Lauik Sati (Potongan ke-1)

Berkali-kali Izzam terbangun dan melirik Jam di telepon pintarnya. Setengah tiga dini hari. Tampaknya Ia tak sabar menunggu pagi. Ditegakkan punggungnya, kretak, kretak! Dilemparkan pandangan ke sisi ruangan, sendiri, gelap, dan sunyi.

“Tentu saja, siapa pula yang masih terjaga di pagi buta ini”, gumamnya.

Izzam turun dari kasurnya, menaikan tirai kelambu yang melindungi malam-malamnya dari nyamuk. Dua kali berselang infus karena demam berdarah membuatnya trauma dengan spesies kecil yang mematikan itu. Ia beranjak, menjauhkan lambungnya dari peraduan malam. Diraihnya kunci yang menggantung, memutar gagang pintu, sembari menggaruk-garuk leher, sekonyong-konyong menghirup rakus udara sepertiga malam.

“Udara pagi buta di Ibu kota ternyata tak buruk juga”, lirihnya.

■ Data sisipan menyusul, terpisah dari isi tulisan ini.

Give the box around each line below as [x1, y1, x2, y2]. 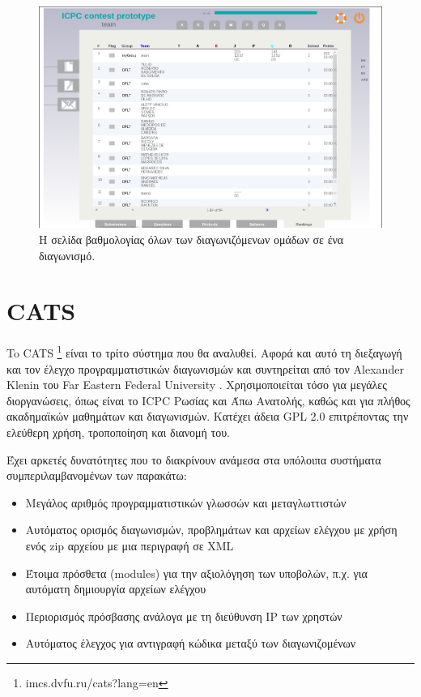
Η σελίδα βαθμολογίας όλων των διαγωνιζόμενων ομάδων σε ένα [39, 231, 344, 248]
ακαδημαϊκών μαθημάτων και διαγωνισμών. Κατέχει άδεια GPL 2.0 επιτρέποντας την [6, 408, 409, 425]
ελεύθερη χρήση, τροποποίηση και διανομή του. [6, 423, 231, 440]
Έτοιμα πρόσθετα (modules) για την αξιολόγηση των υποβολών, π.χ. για [25, 564, 368, 581]
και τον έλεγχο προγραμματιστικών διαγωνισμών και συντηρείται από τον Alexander [6, 360, 404, 377]
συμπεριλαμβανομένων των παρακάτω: [6, 467, 187, 484]
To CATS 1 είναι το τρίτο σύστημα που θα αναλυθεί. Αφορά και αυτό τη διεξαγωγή [6, 342, 402, 361]
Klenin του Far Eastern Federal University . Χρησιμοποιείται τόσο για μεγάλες [6, 376, 387, 393]
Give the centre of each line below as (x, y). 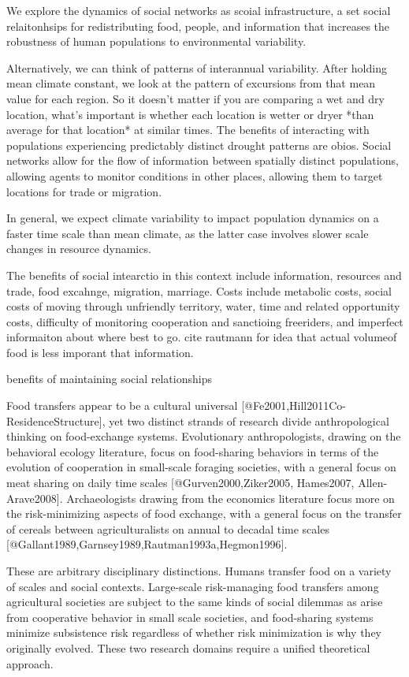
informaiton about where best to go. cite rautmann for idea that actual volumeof (202, 337)
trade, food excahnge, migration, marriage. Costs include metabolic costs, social (199, 290)
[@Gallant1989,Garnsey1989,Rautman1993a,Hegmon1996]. (147, 544)
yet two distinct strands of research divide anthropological (249, 420)
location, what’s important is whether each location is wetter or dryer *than (190, 114)
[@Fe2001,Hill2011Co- (294, 405)
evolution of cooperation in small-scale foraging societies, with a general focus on (201, 467)
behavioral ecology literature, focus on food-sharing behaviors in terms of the (193, 451)
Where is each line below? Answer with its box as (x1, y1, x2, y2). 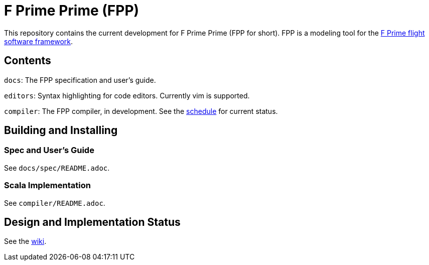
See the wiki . (4, 237, 47, 246)
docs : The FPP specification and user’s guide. (4, 75, 156, 84)
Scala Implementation (4, 180, 91, 191)
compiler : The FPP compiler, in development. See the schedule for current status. (4, 106, 278, 115)
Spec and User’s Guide (4, 145, 94, 156)
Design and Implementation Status (4, 215, 181, 228)
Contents (4, 54, 51, 67)
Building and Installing (4, 124, 118, 137)
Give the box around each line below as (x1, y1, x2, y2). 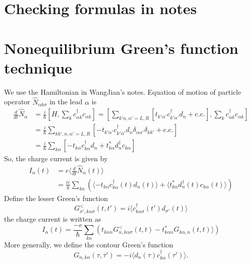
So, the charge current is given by (4, 153, 108, 164)
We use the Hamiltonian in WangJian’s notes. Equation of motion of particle (4, 86, 241, 97)
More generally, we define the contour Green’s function (4, 239, 173, 250)
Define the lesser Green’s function (4, 192, 108, 203)
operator (4, 96, 30, 107)
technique (4, 57, 73, 78)
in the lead (49, 96, 83, 107)
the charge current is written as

Pemuda tanggung itu tersenyum, dari senyum menjadi sunggingan tawa, tanpa suara. Matanya tak lagi tertarik untuk terpejam, hatinya tidak karuan, tak sabaran menunggu pagi, membayangkan seperti apa hari pertamanya menjadi anak buah Sri Mulyani. Andai saja ada yang melihat, pasti mereka mengira penghuni kos baru itu punya masalah dengan kejiwaan.

Rembulan tepat bertengger di pucuk gedung hotel yang berada di seberang kos Izzam. Seakan-akan di sanalah ia akan terbenam, untuk berganti tugas dengan sang mentari. Sesekali bulan mengintip dibalik celah-celah daun pohon Mangga yang tumbuh subur di depan gerbang kos. Memendarkan cahaya, masuk menembus jendela kamar berukuran 3 x 3 itu, tanpa bias.

Begitu mempesona, hembusan angin pada dedaunan mangga membuat bulan malam itu seakan-akan berkata “hai tala”, sebuah rayuan maut yang diucapkan Zulaikha saat menggoda Yusuf. Hanya saja Izzam saat itu kalah dan tergoda, maka Ia putuskan untuk berjalan-jalan keliling komplek. Melihat seperti apa rupa kota dikala malam. Barangkali seperti kota mati?

Jaket Cardinal cokelat sudah dalam genggamannya. Celana pendek yang menemaninya tidur Ia lapis dua dengan celana training panjang slim fit. Sendal jepit swallow kesayangan sudah dalam posisi siap untuk digunakan tuannya. Bismillah, ia melangkah menyusuri gorong-gorong kecil di belakang kosannya.

Malam begitu sunyi, sesekali terdengar lolongan anjing bersahut-sahutan diujung komplek. Simpang siur terdengar nyanyian pemuda yang tengah asik memetik gitar di pos kambling. Jalanan yang dibasuh hujan semalam masih menyisakan aroma, bercampur aduk dengan bau got yang tidak terurus. Kadang kalau hujan deras, air kotor itu meluap dan sangat mengganggu kelancaran pejalan kaki.

Izzam beralih ke jalanan yang lebih besar. Lengang, hanya ada lampu-lampu jalan yang hampir sepertiganya mati. Ditatapnya langit, ternyata bulan mengikuti langkahnya. Ia tersenyum, ingatannya melesat jauh menuju Pulau Sumatera, menyusuri gugusan bukit barisan, berhenti di desa kecil di perbatasan Sumatera Barat dengan Jambi, tempat kelahirannya.

Gang demi gang Ia lalui. Sesekali angin bertiup, bermain manja dengan penutup kepala Izzam. Perempatan jalan di depan adalah belokan terakhirnya. Hilang-timbul suara orang mengaji di Masjid, pertanda waktu shubuh sudah dekat. Dirogohnya saku celana, mengeluarkan sebuah Alexandre Cristie hitam, pukul empat pagi.

“Balik bro, shubuh. Pagi ini OJT pertama, di Gedung Sutikno Slamet, lantai 11, jam 9 pagi”, batinnya tak sabaran.